Tax Planning

Small companies have been requested to have a look at key areas and become involved in EOFY tax planning now

Tax advisors are stepping in earlier this year with a special warning to small businesses to act now.

HLB tax partner Judd Sydney Peter Bembrick said fiscal 2020/21 economic uncertainty should motivate SMEs to revisit tax planning strategies now – not at the last minute.

After a year of turmoil, small business owners and individuals should all try to maximize their returns and recover losses from last year’s downturn.

“There have been a number of stimulus measures over the past year, including JobKeeper and JobSeeker – some of which have already been hired – and the early release of the superannuation system. So it’s important to get people back on balance.” Mr. Bembrick said.

“Filing a tax return sooner rather than later also reduces ongoing quarterly tax payments. Therefore, the key message for taxpayers is to consider tax planning strategies now or to take the risk of paying a heavy price. “

Entrepreneurs need to be aware of their specific tax obligations as well as any measures taken to minimize the amount of tax paid.

Mr.

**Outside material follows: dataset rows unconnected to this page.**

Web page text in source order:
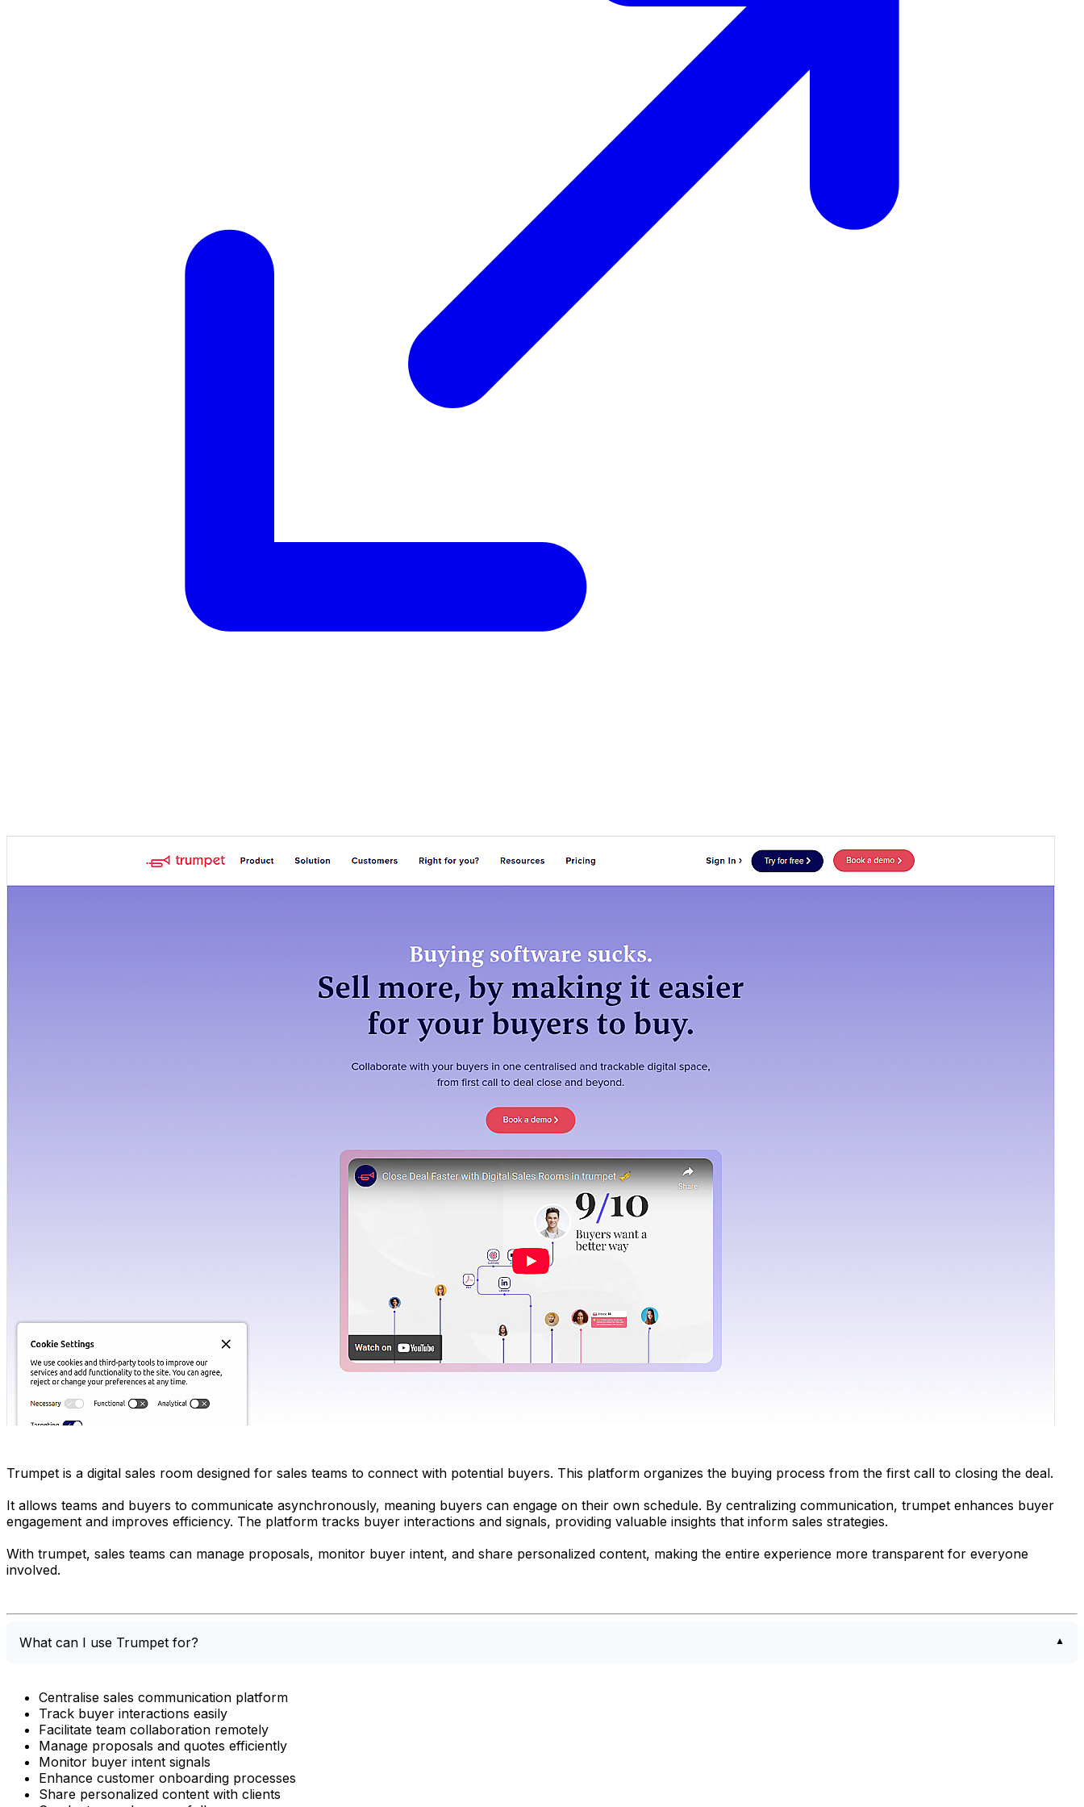
Trumpet is a digital sales room designed for sales teams to connect with potential buyers. This platform organizes the buying process from the first call to closing the deal.
It allows teams and buyers to communicate asynchronously, meaning buyers can engage on their own schedule. By centralizing communication, trumpet enhances buyer
engagement and improves efficiency. The platform tracks buyer interactions and signals, providing valuable insights that inform sales strategies.
With trumpet, sales teams can manage proposals, monitor buyer intent, and share personalized content, making the entire experience more transparent for everyone
involved.
What can I use Trumpet for?
Centralise sales communication platform
Track buyer interactions easily
Facilitate team collaboration remotely
Manage proposals and quotes efficiently
Monitor buyer intent signals
Enhance customer onboarding processes
Share personalized content with clients

Bembrick has encouraged small businesses to pay special attention to the following key areas:

  • Super Guarantee (SG): SG contributions must be paid by June 30, 2021 in order to receive a tax deduction in the 2020/21 financial year. The pension fund must receive these contributions by June 30th. He said that some clearinghouses may take more than a week to submit the payment to the super fund. It would therefore be advisable to ensure that the superannuation is paid out by mid-June if possible.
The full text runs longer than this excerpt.